Record extracts -
****
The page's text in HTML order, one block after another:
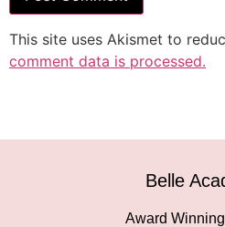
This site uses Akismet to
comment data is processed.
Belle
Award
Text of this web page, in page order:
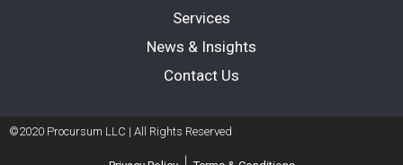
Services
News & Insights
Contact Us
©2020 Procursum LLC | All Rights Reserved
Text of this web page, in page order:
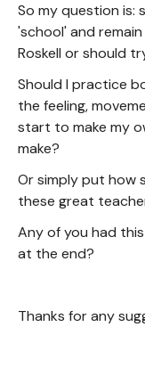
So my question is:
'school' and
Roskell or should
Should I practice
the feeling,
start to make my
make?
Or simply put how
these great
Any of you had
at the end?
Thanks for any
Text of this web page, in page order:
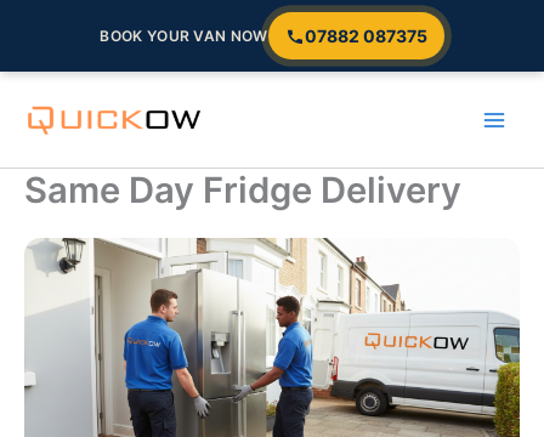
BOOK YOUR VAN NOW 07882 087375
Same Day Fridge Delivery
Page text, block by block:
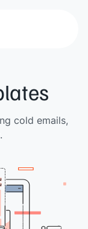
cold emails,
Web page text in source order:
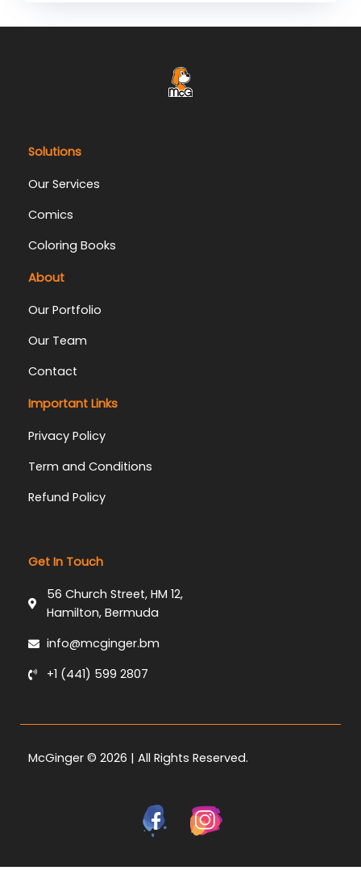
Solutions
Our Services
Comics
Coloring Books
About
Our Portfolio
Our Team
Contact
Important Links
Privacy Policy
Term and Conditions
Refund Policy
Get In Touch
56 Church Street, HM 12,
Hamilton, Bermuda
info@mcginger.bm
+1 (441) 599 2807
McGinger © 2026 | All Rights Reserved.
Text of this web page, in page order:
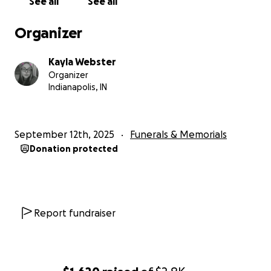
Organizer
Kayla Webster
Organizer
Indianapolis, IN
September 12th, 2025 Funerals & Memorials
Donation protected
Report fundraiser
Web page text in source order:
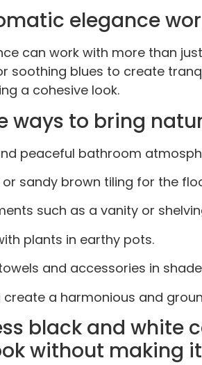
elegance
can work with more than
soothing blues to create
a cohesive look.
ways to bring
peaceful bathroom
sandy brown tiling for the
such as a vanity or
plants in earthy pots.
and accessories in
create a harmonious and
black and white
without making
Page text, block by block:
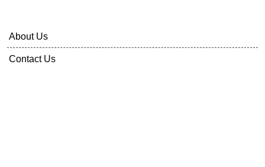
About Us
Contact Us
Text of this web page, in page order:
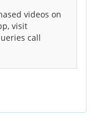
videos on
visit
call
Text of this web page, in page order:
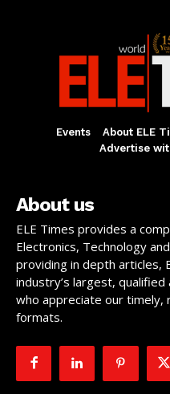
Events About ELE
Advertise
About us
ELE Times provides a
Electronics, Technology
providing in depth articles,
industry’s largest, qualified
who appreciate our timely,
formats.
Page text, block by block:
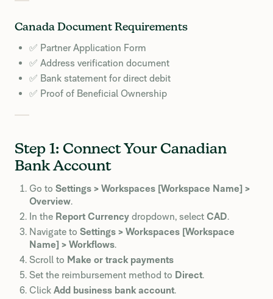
****
Instructions to follow - Once the pictures are set aside, write out each record exactly.

Output of the exercise -
The page's text in HTML order, one block after another:
This site uses Akismet to
comment data is processed.
Belle
Award
Text of this web page, in page order:
Services
News & Insights
Contact Us
©2020 Procursum LLC | All Rights Reserved
Text of this web page, in page order:
So my question is:
'school' and
Roskell or should
Should I practice
the feeling,
start to make my
make?
Or simply put how
these great
Any of you had
at the end?
Thanks for any
Text of this web page, in page order:
BOOK YOUR VAN NOW 07882 087375
Same Day Fridge Delivery
Page text, block by block:
cold emails,
Web page text in source order:
Solutions
Our Services
Comics
Coloring Books
About
Our Portfolio
Our Team
Contact
Important Links
Privacy Policy
Term and Conditions
Refund Policy
Get In Touch
56 Church Street, HM 12,
Hamilton, Bermuda
info@mcginger.bm
+1 (441) 599 2807
McGinger © 2026 | All Rights Reserved.
Text of this web page, in page order:
Organizer
Kayla Webster
Organizer
Indianapolis, IN
September 12th, 2025 Funerals & Memorials
Donation protected
Report fundraiser
Web page text in source order:
elegance
can work with more than
soothing blues to create
a cohesive look.
ways to bring
peaceful bathroom
sandy brown tiling for the
such as a vanity or
plants in earthy pots.
and accessories in
create a harmonious and
black and white
without making
Page text, block by block:
About Us
Contact Us
Text of this web page, in page order:
videos on
visit
call
Text of this web page, in page order:
Events About ELE
Advertise
About us
ELE Times provides a
Electronics, Technology
providing in depth articles,
industry’s largest, qualified
who appreciate our timely,
formats.
Page text, block by block:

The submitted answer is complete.